Assigned task :: What is needed is an exact reproduction of the lines from the one that contains "number . js" through the end of the data, both included and nothing else, with pictures omitted.
════════════════
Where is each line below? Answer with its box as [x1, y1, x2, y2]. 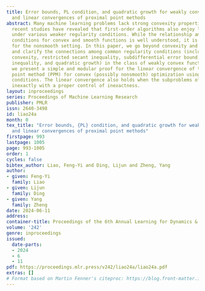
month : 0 [6, 117, 29, 123]
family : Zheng [12, 202, 48, 208]
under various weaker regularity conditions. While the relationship [12, 32, 192, 38]
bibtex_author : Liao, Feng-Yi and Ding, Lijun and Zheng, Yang [6, 162, 171, 168]
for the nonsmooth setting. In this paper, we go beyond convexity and [12, 43, 198, 49]
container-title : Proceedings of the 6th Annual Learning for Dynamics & [6, 219, 198, 225]
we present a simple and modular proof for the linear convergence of [12, 65, 195, 72]
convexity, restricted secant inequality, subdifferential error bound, [12, 54, 201, 60]
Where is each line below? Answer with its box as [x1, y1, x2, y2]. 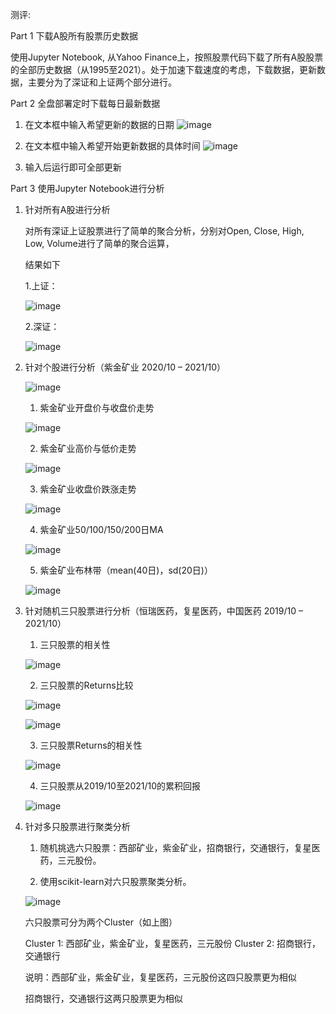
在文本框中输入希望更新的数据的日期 [24, 119, 175, 130]
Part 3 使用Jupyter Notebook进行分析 [10, 183, 165, 194]
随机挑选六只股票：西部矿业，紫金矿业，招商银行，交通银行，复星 [39, 842, 312, 853]
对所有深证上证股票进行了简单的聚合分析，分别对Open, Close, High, [24, 225, 305, 237]
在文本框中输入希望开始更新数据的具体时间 [24, 140, 201, 152]
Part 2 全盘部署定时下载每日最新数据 [10, 98, 161, 109]
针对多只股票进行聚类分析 [24, 821, 131, 832]
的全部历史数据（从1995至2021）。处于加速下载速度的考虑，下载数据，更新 [10, 64, 317, 75]
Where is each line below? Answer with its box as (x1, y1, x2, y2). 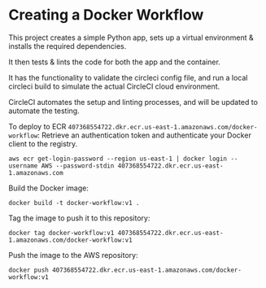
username (8, 161, 38, 170)
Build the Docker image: (8, 183, 89, 193)
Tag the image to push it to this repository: (8, 213, 150, 223)
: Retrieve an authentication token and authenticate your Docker (37, 130, 252, 140)
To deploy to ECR (8, 121, 67, 131)
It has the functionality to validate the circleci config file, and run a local (8, 72, 248, 82)
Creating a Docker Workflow (8, 6, 204, 24)
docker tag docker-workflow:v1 (8, 229, 115, 237)
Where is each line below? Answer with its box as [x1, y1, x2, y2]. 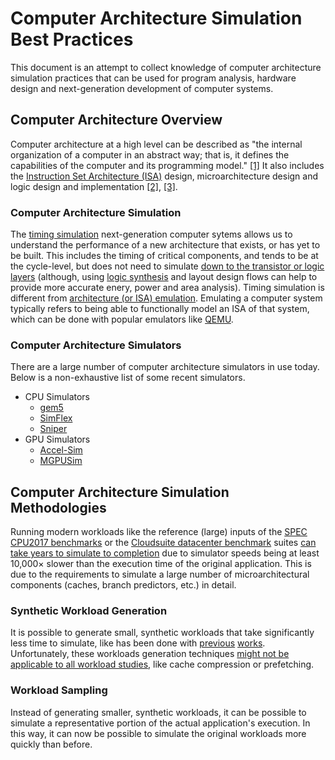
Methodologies [10, 499, 107, 516]
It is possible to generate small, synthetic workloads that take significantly [10, 627, 315, 639]
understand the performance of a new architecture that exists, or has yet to [10, 239, 321, 251]
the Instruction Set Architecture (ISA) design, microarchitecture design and [10, 170, 319, 182]
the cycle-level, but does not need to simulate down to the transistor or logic [10, 260, 325, 272]
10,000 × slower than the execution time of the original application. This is [10, 558, 312, 570]
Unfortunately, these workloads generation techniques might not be [10, 648, 290, 660]
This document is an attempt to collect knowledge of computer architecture [10, 61, 322, 73]
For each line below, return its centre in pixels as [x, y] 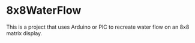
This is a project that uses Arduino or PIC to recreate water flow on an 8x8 [98, 27]
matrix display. [24, 33]
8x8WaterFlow [44, 10]
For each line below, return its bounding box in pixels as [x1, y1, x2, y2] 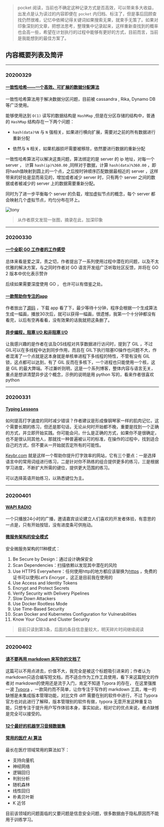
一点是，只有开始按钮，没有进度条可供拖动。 [5, 522, 95, 528]
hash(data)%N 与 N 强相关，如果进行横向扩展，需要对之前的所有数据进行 [12, 129, 156, 135]
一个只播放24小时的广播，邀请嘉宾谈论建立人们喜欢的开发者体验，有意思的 [5, 515, 156, 521]
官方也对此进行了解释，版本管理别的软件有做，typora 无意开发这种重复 [5, 699, 148, 705]
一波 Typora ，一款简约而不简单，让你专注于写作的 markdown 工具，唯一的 [5, 687, 157, 693]
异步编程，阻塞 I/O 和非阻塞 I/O [5, 329, 68, 335]
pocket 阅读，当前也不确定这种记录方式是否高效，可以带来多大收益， [17, 5, 156, 10]
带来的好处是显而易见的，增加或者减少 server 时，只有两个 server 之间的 [5, 174, 151, 180]
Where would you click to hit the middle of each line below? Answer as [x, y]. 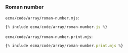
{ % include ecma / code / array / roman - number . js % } [56, 27]
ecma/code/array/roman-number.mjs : [42, 18]
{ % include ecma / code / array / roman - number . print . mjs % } [64, 46]
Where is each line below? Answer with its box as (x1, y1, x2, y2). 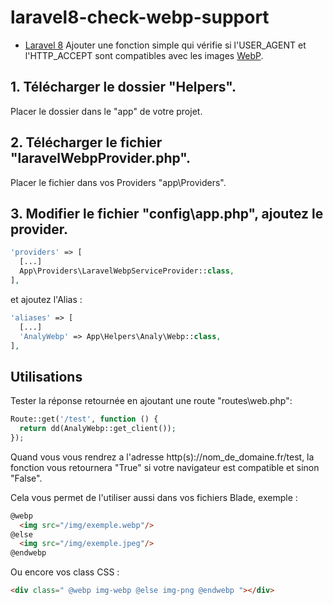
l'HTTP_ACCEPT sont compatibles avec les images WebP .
════════════════
Solved problem ::
{ % include ecma / code / array / roman - number . js % } [56, 27]
ecma/code/array/roman-number.mjs : [42, 18]
{ % include ecma / code / array / roman - number . print . mjs % } [64, 46]
Where is each line below? Answer with its box as (x1, y1, x2, y2). 
l'HTTP_ACCEPT sont compatibles avec les images WebP .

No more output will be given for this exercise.